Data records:
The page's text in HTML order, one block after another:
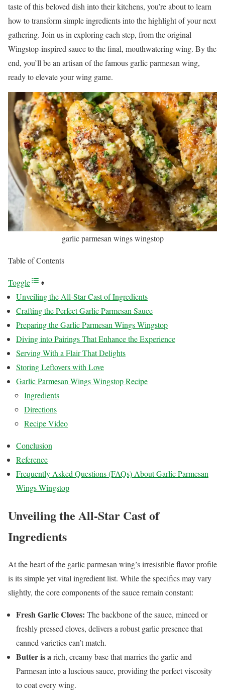
taste of this beloved dish into their kitchens, you’re about to learn
how to transform simple ingredients into the highlight of your next
gathering. Join us in exploring each step, from the original
Wingstop-inspired sauce to the final, mouthwatering wing. By the
end, you’ll be an artisan of the famous garlic parmesan wing,
ready to elevate your wing game.
garlic parmesan wings wingstop
Table of Contents
Toggle
Unveiling the All-Star Cast of Ingredients
Crafting the Perfect Garlic Parmesan Sauce
Preparing the Garlic Parmesan Wings Wingstop
Diving into Pairings That Enhance the Experience
Serving With a Flair That Delights
Storing Leftovers with Love
Garlic Parmesan Wings Wingstop Recipe
Ingredients
Directions
Recipe Video
Conclusion
Reference
Frequently Asked Questions (FAQs) About Garlic Parmesan
Wings Wingstop
Unveiling the All-Star Cast of
Ingredients
At the heart of the garlic parmesan wing’s irresistible flavor profile
is its simple yet vital ingredient list. While the specifics may vary
slightly, the core components of the sauce remain constant:
Fresh Garlic Cloves: The backbone of the sauce, minced or
freshly pressed cloves, delivers a robust garlic presence that
canned varieties can’t match.
Butter is a rich, creamy base that marries the garlic and
Parmesan into a luscious sauce, providing the perfect viscosity
to coat every wing.

**Task prompt:** In the entries above, find each line with the string "Cast" and copy it.

**Written answer:**
Unveiling the All-Star Cast of Ingredients
Unveiling the All-Star Cast of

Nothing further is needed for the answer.